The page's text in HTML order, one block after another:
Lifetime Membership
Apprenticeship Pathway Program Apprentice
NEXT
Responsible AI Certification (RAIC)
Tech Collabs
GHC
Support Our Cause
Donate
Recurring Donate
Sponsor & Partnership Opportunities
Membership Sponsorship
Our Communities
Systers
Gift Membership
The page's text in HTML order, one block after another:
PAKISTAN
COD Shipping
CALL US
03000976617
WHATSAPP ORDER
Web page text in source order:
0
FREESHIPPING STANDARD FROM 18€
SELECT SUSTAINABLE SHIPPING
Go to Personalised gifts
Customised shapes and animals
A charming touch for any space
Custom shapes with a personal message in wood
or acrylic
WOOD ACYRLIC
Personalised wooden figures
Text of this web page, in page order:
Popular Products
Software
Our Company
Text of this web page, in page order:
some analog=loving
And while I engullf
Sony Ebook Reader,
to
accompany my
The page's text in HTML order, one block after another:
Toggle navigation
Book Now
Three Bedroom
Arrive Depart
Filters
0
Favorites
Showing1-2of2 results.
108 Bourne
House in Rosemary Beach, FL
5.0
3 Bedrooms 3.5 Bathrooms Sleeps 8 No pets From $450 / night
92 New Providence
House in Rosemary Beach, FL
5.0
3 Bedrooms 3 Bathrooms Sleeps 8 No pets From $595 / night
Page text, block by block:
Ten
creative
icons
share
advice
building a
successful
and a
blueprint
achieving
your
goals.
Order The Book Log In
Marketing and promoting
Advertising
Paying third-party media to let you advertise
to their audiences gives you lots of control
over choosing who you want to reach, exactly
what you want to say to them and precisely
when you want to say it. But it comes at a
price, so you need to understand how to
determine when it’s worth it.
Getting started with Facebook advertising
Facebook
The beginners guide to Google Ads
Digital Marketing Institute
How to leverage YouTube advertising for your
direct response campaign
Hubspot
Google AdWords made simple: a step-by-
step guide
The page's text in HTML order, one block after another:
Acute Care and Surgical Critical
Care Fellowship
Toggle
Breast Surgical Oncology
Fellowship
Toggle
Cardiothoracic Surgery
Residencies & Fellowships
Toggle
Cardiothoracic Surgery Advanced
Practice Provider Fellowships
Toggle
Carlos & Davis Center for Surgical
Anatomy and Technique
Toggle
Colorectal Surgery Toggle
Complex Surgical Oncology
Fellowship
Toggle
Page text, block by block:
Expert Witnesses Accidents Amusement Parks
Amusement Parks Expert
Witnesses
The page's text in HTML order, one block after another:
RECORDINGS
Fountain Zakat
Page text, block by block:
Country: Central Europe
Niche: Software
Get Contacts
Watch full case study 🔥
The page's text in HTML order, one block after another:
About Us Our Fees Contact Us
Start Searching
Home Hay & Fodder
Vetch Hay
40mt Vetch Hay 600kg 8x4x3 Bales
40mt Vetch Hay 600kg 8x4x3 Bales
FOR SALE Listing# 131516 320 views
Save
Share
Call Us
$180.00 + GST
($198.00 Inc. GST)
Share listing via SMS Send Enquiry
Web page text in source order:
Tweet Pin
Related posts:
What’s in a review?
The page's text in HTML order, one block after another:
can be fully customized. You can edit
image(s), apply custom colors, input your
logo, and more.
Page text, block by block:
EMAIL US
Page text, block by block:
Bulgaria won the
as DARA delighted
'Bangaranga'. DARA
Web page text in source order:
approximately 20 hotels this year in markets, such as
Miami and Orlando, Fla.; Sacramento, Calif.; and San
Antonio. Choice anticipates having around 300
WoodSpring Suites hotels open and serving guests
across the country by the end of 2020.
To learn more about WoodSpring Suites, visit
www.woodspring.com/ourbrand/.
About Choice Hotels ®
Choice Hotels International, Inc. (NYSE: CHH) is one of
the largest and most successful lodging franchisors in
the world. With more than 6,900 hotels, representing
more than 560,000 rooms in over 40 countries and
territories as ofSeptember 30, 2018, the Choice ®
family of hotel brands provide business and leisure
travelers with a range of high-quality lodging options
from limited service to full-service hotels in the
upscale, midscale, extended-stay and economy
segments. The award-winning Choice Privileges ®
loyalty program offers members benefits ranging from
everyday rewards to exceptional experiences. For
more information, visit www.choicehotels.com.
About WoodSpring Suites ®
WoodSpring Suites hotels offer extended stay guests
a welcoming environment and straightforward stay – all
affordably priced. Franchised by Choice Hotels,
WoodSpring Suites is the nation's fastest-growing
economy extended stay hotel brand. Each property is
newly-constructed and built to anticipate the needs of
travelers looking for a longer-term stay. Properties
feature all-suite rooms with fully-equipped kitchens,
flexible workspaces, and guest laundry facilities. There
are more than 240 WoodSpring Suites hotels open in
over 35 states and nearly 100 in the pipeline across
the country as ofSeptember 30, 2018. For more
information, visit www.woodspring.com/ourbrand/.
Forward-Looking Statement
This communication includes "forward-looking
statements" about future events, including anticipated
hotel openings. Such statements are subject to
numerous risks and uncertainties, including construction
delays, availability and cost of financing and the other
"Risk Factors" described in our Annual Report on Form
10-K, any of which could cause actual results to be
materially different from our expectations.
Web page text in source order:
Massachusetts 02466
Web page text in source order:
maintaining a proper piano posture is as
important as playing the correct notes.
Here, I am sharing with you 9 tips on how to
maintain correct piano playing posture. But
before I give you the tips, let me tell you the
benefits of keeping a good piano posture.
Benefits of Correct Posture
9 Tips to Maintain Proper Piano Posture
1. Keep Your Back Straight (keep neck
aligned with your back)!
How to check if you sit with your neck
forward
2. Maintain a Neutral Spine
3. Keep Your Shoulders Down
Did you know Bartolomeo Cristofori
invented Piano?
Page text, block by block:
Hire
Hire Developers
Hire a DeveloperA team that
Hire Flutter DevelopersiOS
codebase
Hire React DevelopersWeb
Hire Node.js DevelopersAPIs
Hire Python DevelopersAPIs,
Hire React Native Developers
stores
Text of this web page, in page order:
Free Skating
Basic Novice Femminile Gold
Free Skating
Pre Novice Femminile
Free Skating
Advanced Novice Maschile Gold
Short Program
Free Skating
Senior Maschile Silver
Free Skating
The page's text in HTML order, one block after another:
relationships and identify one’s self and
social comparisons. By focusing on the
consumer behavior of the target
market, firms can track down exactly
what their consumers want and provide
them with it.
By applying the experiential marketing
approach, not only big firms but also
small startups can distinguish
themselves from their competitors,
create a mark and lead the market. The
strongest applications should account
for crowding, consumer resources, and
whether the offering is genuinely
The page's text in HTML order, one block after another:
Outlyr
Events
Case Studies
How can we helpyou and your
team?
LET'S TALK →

WORK ITEM:
Repeat the listing above exactly, line for line.

ANSWER SPACE:
The page's text in HTML order, one block after another:
Lifetime Membership
Apprenticeship Pathway Program Apprentice
NEXT
Responsible AI Certification (RAIC)
Tech Collabs
GHC
Support Our Cause
Donate
Recurring Donate
Sponsor & Partnership Opportunities
Membership Sponsorship
Our Communities
Systers
Gift Membership
The page's text in HTML order, one block after another:
PAKISTAN
COD Shipping
CALL US
03000976617
WHATSAPP ORDER
Web page text in source order:
0
FREESHIPPING STANDARD FROM 18€
SELECT SUSTAINABLE SHIPPING
Go to Personalised gifts
Customised shapes and animals
A charming touch for any space
Custom shapes with a personal message in wood
or acrylic
WOOD ACYRLIC
Personalised wooden figures
Text of this web page, in page order:
Popular Products
Software
Our Company
Text of this web page, in page order:
some analog=loving
And while I engullf
Sony Ebook Reader,
to
accompany my
The page's text in HTML order, one block after another:
Toggle navigation
Book Now
Three Bedroom
Arrive Depart
Filters
0
Favorites
Showing1-2of2 results.
108 Bourne
House in Rosemary Beach, FL
5.0
3 Bedrooms 3.5 Bathrooms Sleeps 8 No pets From $450 / night
92 New Providence
House in Rosemary Beach, FL
5.0
3 Bedrooms 3 Bathrooms Sleeps 8 No pets From $595 / night
Page text, block by block:
Ten
creative
icons
share
advice
building a
successful
and a
blueprint
achieving
your
goals.
Order The Book Log In
Marketing and promoting
Advertising
Paying third-party media to let you advertise
to their audiences gives you lots of control
over choosing who you want to reach, exactly
what you want to say to them and precisely
when you want to say it. But it comes at a
price, so you need to understand how to
determine when it’s worth it.
Getting started with Facebook advertising
Facebook
The beginners guide to Google Ads
Digital Marketing Institute
How to leverage YouTube advertising for your
direct response campaign
Hubspot
Google AdWords made simple: a step-by-
step guide
The page's text in HTML order, one block after another:
Acute Care and Surgical Critical
Care Fellowship
Toggle
Breast Surgical Oncology
Fellowship
Toggle
Cardiothoracic Surgery
Residencies & Fellowships
Toggle
Cardiothoracic Surgery Advanced
Practice Provider Fellowships
Toggle
Carlos & Davis Center for Surgical
Anatomy and Technique
Toggle
Colorectal Surgery Toggle
Complex Surgical Oncology
Fellowship
Toggle
Page text, block by block:
Expert Witnesses Accidents Amusement Parks
Amusement Parks Expert
Witnesses
The page's text in HTML order, one block after another:
RECORDINGS
Fountain Zakat
Page text, block by block:
Country: Central Europe
Niche: Software
Get Contacts
Watch full case study 🔥
The page's text in HTML order, one block after another:
About Us Our Fees Contact Us
Start Searching
Home Hay & Fodder
Vetch Hay
40mt Vetch Hay 600kg 8x4x3 Bales
40mt Vetch Hay 600kg 8x4x3 Bales
FOR SALE Listing# 131516 320 views
Save
Share
Call Us
$180.00 + GST
($198.00 Inc. GST)
Share listing via SMS Send Enquiry
Web page text in source order:
Tweet Pin
Related posts:
What’s in a review?
The page's text in HTML order, one block after another:
can be fully customized. You can edit
image(s), apply custom colors, input your
logo, and more.
Page text, block by block:
EMAIL US
Page text, block by block:
Bulgaria won the
as DARA delighted
'Bangaranga'. DARA
Web page text in source order:
approximately 20 hotels this year in markets, such as
Miami and Orlando, Fla.; Sacramento, Calif.; and San
Antonio. Choice anticipates having around 300
WoodSpring Suites hotels open and serving guests
across the country by the end of 2020.
To learn more about WoodSpring Suites, visit
www.woodspring.com/ourbrand/.
About Choice Hotels ®
Choice Hotels International, Inc. (NYSE: CHH) is one of
the largest and most successful lodging franchisors in
the world. With more than 6,900 hotels, representing
more than 560,000 rooms in over 40 countries and
territories as ofSeptember 30, 2018, the Choice ®
family of hotel brands provide business and leisure
travelers with a range of high-quality lodging options
from limited service to full-service hotels in the
upscale, midscale, extended-stay and economy
segments. The award-winning Choice Privileges ®
loyalty program offers members benefits ranging from
everyday rewards to exceptional experiences. For
more information, visit www.choicehotels.com.
About WoodSpring Suites ®
WoodSpring Suites hotels offer extended stay guests
a welcoming environment and straightforward stay – all
affordably priced. Franchised by Choice Hotels,
WoodSpring Suites is the nation's fastest-growing
economy extended stay hotel brand. Each property is
newly-constructed and built to anticipate the needs of
travelers looking for a longer-term stay. Properties
feature all-suite rooms with fully-equipped kitchens,
flexible workspaces, and guest laundry facilities. There
are more than 240 WoodSpring Suites hotels open in
over 35 states and nearly 100 in the pipeline across
the country as ofSeptember 30, 2018. For more
information, visit www.woodspring.com/ourbrand/.
Forward-Looking Statement
This communication includes "forward-looking
statements" about future events, including anticipated
hotel openings. Such statements are subject to
numerous risks and uncertainties, including construction
delays, availability and cost of financing and the other
"Risk Factors" described in our Annual Report on Form
10-K, any of which could cause actual results to be
materially different from our expectations.
Web page text in source order:
Massachusetts 02466
Web page text in source order:
maintaining a proper piano posture is as
important as playing the correct notes.
Here, I am sharing with you 9 tips on how to
maintain correct piano playing posture. But
before I give you the tips, let me tell you the
benefits of keeping a good piano posture.
Benefits of Correct Posture
9 Tips to Maintain Proper Piano Posture
1. Keep Your Back Straight (keep neck
aligned with your back)!
How to check if you sit with your neck
forward
2. Maintain a Neutral Spine
3. Keep Your Shoulders Down
Did you know Bartolomeo Cristofori
invented Piano?
Page text, block by block:
Hire
Hire Developers
Hire a DeveloperA team that
Hire Flutter DevelopersiOS
codebase
Hire React DevelopersWeb
Hire Node.js DevelopersAPIs
Hire Python DevelopersAPIs,
Hire React Native Developers
stores
Text of this web page, in page order:
Free Skating
Basic Novice Femminile Gold
Free Skating
Pre Novice Femminile
Free Skating
Advanced Novice Maschile Gold
Short Program
Free Skating
Senior Maschile Silver
Free Skating
The page's text in HTML order, one block after another:
relationships and identify one’s self and
social comparisons. By focusing on the
consumer behavior of the target
market, firms can track down exactly
what their consumers want and provide
them with it.
By applying the experiential marketing
approach, not only big firms but also
small startups can distinguish
themselves from their competitors,
create a mark and lead the market. The
strongest applications should account
for crowding, consumer resources, and
whether the offering is genuinely
The page's text in HTML order, one block after another:
Outlyr
Events
Case Studies
How can we helpyou and your
team?
LET'S TALK →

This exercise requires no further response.